• [INPUT RECORDS]:
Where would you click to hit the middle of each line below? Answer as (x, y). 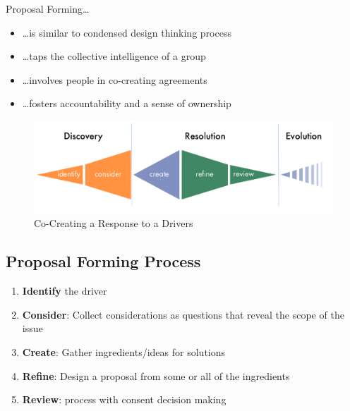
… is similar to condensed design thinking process (127, 32)
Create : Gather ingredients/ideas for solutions (124, 351)
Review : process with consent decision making (124, 399)
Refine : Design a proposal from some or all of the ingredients (156, 375)
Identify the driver (65, 291)
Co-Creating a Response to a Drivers (114, 223)
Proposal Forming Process (103, 261)
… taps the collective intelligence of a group (114, 56)
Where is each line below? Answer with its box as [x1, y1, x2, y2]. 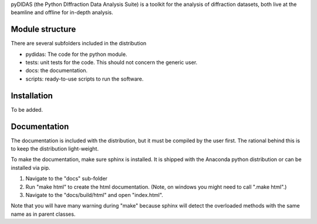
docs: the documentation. [25, 67, 88, 74]
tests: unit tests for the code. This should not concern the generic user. [25, 59, 198, 66]
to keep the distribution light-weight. [11, 145, 99, 152]
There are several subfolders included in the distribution [11, 40, 147, 47]
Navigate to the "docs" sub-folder [25, 175, 108, 182]
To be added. [11, 106, 43, 113]
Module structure [11, 24, 76, 35]
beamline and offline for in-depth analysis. [11, 9, 114, 16]
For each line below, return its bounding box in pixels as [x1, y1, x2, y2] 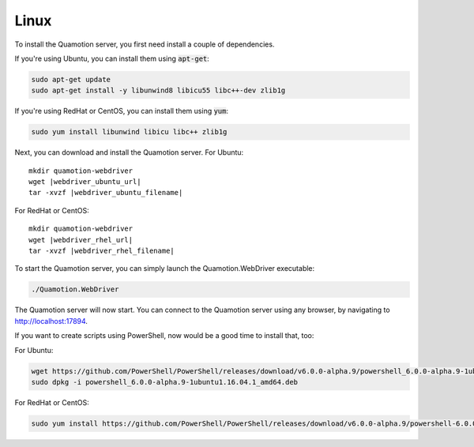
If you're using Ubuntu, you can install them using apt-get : [14, 54, 209, 63]
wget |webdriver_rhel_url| [28, 235, 134, 244]
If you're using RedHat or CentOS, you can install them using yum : [14, 107, 229, 116]
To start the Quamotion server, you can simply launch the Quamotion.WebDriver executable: [14, 264, 315, 273]
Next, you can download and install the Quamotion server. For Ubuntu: [14, 148, 244, 157]
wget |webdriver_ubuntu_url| [28, 178, 141, 186]
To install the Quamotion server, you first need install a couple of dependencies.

• [TASK OBJECTIVE]: The data above must be written out again without alteration, and the pictures in them must be excluded.

• [ANSWER FOR THE TASK]:
Where would you click to hit the middle of each line below? Answer as (x, y). 
… is similar to condensed design thinking process (127, 32)
Create : Gather ingredients/ideas for solutions (124, 351)
Review : process with consent decision making (124, 399)
Refine : Design a proposal from some or all of the ingredients (156, 375)
Identify the driver (65, 291)
Co-Creating a Response to a Drivers (114, 223)
Proposal Forming Process (103, 261)
… taps the collective intelligence of a group (114, 56)
Where is each line below? Answer with its box as [x1, y1, x2, y2]. 
docs: the documentation. [25, 67, 88, 74]
tests: unit tests for the code. This should not concern the generic user. [25, 59, 198, 66]
to keep the distribution light-weight. [11, 145, 99, 152]
There are several subfolders included in the distribution [11, 40, 147, 47]
Navigate to the "docs" sub-folder [25, 175, 108, 182]
To be added. [11, 106, 43, 113]
Module structure [11, 24, 76, 35]
beamline and offline for in-depth analysis. [11, 9, 114, 16]
For each line below, return its bounding box in pixels as [x1, y1, x2, y2] 
If you're using Ubuntu, you can install them using apt-get : [14, 54, 209, 63]
wget |webdriver_rhel_url| [28, 235, 134, 244]
If you're using RedHat or CentOS, you can install them using yum : [14, 107, 229, 116]
To start the Quamotion server, you can simply launch the Quamotion.WebDriver executable: [14, 264, 315, 273]
Next, you can download and install the Quamotion server. For Ubuntu: [14, 148, 244, 157]
wget |webdriver_ubuntu_url| [28, 178, 141, 186]
To install the Quamotion server, you first need install a couple of dependencies.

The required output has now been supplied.